Green City Market in Lincoln Park, Chicago, has great organic vegetables and fruit from farms in the surrounding area whose owners pride themselves on sustainable farming. They have unusual vegetables, like purslane and black Tuscan cabbage; an enormous variety of tomatoes, onions, radishes and lettuce; and the best eggs I have ever eaten. I look forward to it every summer, even though my budget takes a hit. I only wish that those kinds of foods were available to more people.

CLARA COEN


Jackson, NJ

I suspect that when I die, heaven is going to look a lot like Dean & Deluca. But when I want a taste of paradise in the here and now, I take a trip to the Hong Kong Supermarket in Edison, New Jersey. An emporium of Asian foodstuffs, the Hong Kong Supermarket offers everything from lurid Japanese sweets to complex Thai sauces to delicate Chinese teas.
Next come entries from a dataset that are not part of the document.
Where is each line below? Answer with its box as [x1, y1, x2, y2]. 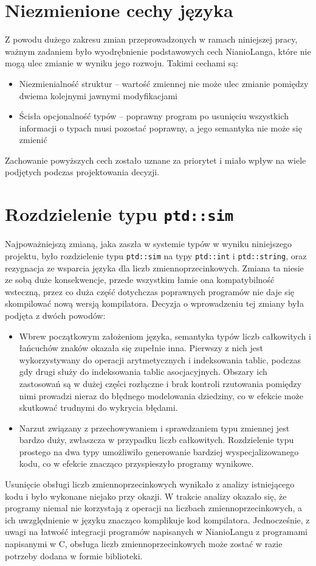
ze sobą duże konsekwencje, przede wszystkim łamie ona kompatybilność [5, 273, 275, 286]
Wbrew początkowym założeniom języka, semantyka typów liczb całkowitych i [19, 329, 311, 342]
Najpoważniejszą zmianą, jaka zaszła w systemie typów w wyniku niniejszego [5, 237, 292, 250]
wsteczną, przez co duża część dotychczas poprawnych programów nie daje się [5, 285, 294, 298]
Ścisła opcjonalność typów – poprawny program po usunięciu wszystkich [19, 110, 289, 122]
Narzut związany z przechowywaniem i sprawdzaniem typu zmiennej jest [19, 421, 290, 434]
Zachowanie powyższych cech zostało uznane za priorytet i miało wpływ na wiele [5, 153, 306, 166]
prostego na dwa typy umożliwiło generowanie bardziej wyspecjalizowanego [19, 445, 299, 458]

Brought together under the rubric of a pan-Asian regional identity, the Hong Kong Supermarket, part of a national chain, could be critiqued as ignoring differences among nations that have singular and often antagonistic histories. Instead, I see it as demonstrating the complex interplay between the traditional and the postmodern that is the best of our food culture today. As I wander the aisles, blissfully filling my cart, I daydream about the other shoppers: What are they looking for when they come here? And what do they do with their treasures when they get home?

MARY RIZZO


Portland, Ore.

Hotlips Pizza has been my favorite Portland food institution since 1985, when they opened. The food is delicious, always super-fresh, and most of their ingredients come from local farms. They change their salads and pizzas as the seasons change and make the most unbelievable soda pop from local berries (flavors also change seasonally). The staff drive electric cars for delivery, and just seeing one of those cars with red lips on it lightens my mood.

VALERIE DAY


Norfolk, Va.

Vegan Action (www.vegan.org) is a nonprofit organization dedicated to helping animals, the environment and human health by educating the public about the benefits of a vegan lifestyle and encouraging the spread of vegan food options through a number of public outreach campaigns. A vegan ethic and lifestyle is an all-encompassing way to say yes to life and no to cruelty and killing. Vegan Action consciously tries to create a kinder, gentler world for all beings.